What needs to be done
Please give again, exactly, every line of the material from the one containing "this expansion" to the end, including both of those lines.

Exercise data START

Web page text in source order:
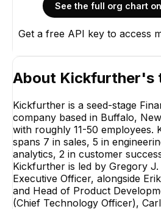
See the full org chart
Get a free API key to access
About Kickfurther's
Kickfurther is a seed-stage
company based in Buffalo,
with roughly 11-50 employees.
spans 7 in sales, 5 in
analytics, 2 in customer
Kickfurther is led by Gregory
Executive Officer, alongside
and Head of Product
(Chief Technology Officer),
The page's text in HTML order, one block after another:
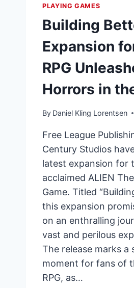
PLAYING GAMES
Building
Expansion
RPG
Horrors in
By Daniel Kling Lorentsen
Free League
Century Studios
latest expansion for
acclaimed ALIEN
Game. Titled
this expansion
on an enthralling
vast and perilous
The release marks a
moment for fans of
RPG, as…

Exercise data END

Written solution
this expansion
on an enthralling
vast and perilous
The release marks a
moment for fans of
RPG, as…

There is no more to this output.